Task prompt - Using the data below, restate exactly every line from the one with "Differential Evolution (mutation" up to and including the one with "Festlegung im Sozialgesetzbuch". No picture belongs in it.

Source material: Begin

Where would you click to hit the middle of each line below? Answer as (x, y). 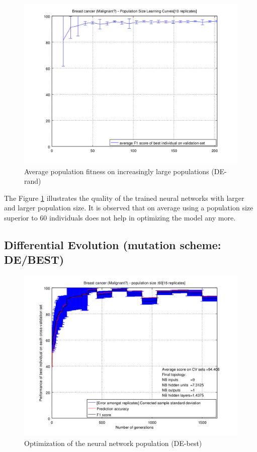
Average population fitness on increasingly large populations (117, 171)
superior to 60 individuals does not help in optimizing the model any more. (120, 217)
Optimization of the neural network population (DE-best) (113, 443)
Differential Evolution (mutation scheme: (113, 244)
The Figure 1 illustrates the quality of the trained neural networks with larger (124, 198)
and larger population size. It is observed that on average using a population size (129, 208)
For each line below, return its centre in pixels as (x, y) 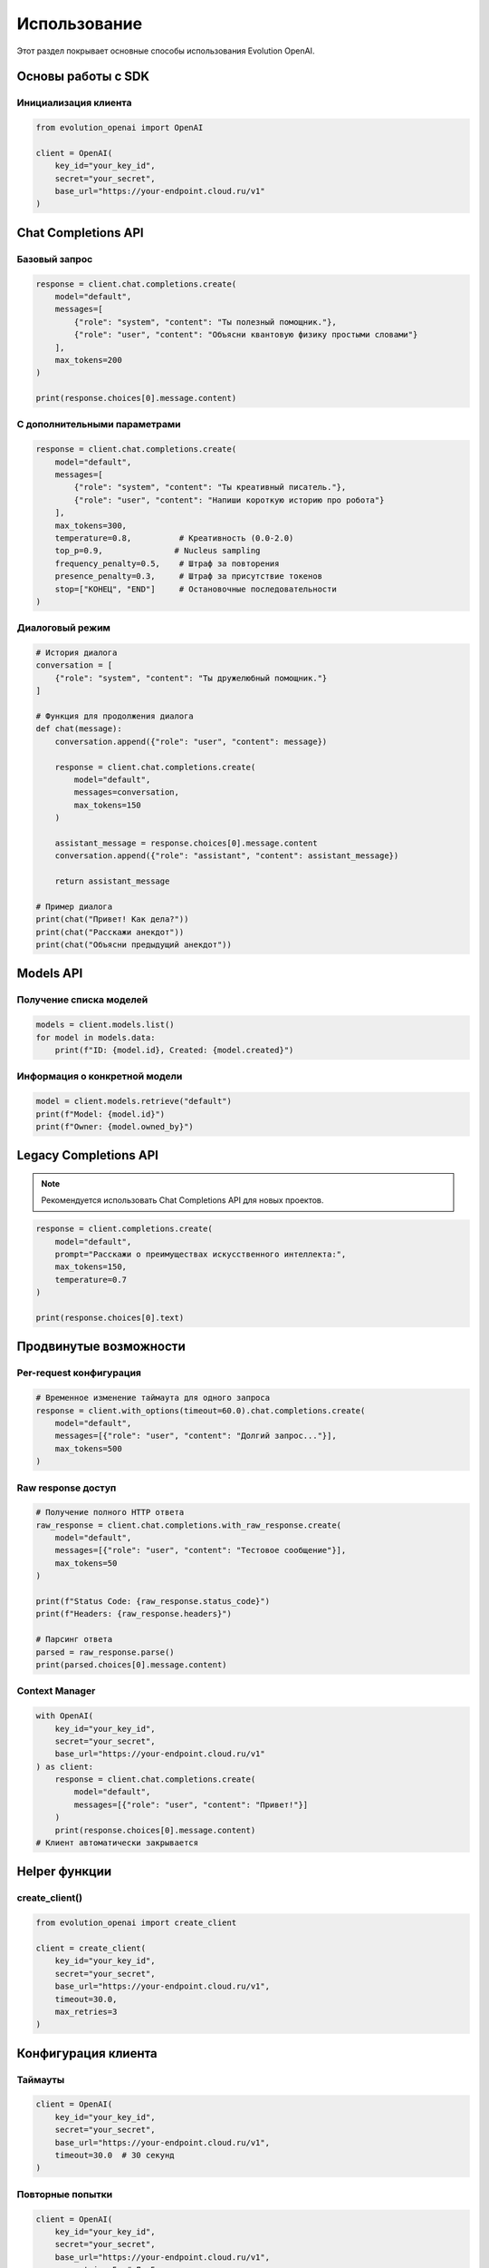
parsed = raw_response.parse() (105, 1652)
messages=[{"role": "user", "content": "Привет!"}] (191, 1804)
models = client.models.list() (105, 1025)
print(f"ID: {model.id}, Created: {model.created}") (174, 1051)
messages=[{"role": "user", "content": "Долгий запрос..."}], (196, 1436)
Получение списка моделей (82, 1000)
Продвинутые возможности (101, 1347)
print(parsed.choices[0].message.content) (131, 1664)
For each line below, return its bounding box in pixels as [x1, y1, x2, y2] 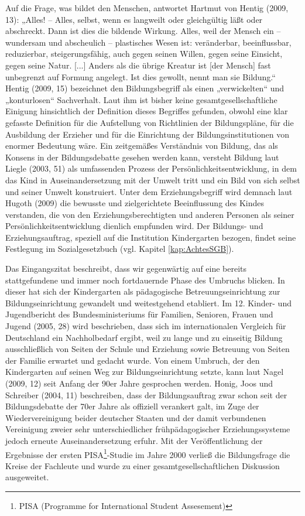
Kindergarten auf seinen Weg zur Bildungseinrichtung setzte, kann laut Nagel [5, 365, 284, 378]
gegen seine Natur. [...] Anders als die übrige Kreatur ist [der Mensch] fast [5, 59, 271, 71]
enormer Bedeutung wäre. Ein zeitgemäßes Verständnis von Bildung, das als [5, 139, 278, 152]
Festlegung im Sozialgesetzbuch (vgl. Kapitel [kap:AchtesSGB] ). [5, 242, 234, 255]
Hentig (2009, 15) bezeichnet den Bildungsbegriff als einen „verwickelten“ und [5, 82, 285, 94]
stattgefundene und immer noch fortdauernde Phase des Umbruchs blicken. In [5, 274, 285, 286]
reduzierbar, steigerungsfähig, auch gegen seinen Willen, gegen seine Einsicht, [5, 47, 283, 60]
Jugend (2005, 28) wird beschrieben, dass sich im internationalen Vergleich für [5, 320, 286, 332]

Source material: End
Source material: Begin

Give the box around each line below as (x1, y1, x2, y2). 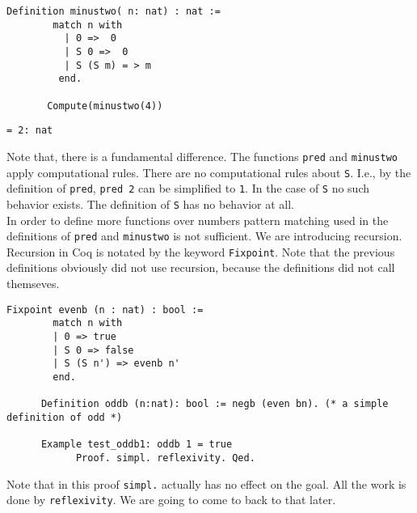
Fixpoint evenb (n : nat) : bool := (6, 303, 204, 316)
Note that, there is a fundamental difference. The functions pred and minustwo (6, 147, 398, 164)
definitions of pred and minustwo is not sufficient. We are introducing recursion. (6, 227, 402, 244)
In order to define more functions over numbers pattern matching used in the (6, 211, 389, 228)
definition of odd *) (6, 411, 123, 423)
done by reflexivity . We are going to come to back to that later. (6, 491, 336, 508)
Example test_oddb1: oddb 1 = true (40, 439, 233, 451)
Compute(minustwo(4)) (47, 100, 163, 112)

Source material: End

Completed exercise -
Differential Evolution (mutation scheme: (113, 244)
The Figure 1 illustrates the quality of the trained neural networks with larger (124, 198)
and larger population size. It is observed that on average using a population size (129, 208)
For each line below, return its centre in pixels as (x, y) 
parsed = raw_response.parse() (105, 1652)
messages=[{"role": "user", "content": "Привет!"}] (191, 1804)
models = client.models.list() (105, 1025)
print(f"ID: {model.id}, Created: {model.created}") (174, 1051)
messages=[{"role": "user", "content": "Долгий запрос..."}], (196, 1436)
Получение списка моделей (82, 1000)
Продвинутые возможности (101, 1347)
print(parsed.choices[0].message.content) (131, 1664)
For each line below, return its bounding box in pixels as [x1, y1, x2, y2] 
Kindergarten auf seinen Weg zur Bildungseinrichtung setzte, kann laut Nagel [5, 365, 284, 378]
gegen seine Natur. [...] Anders als die übrige Kreatur ist [der Mensch] fast [5, 59, 271, 71]
enormer Bedeutung wäre. Ein zeitgemäßes Verständnis von Bildung, das als [5, 139, 278, 152]
Festlegung im Sozialgesetzbuch (vgl. Kapitel [kap:AchtesSGB] ). [5, 242, 234, 255]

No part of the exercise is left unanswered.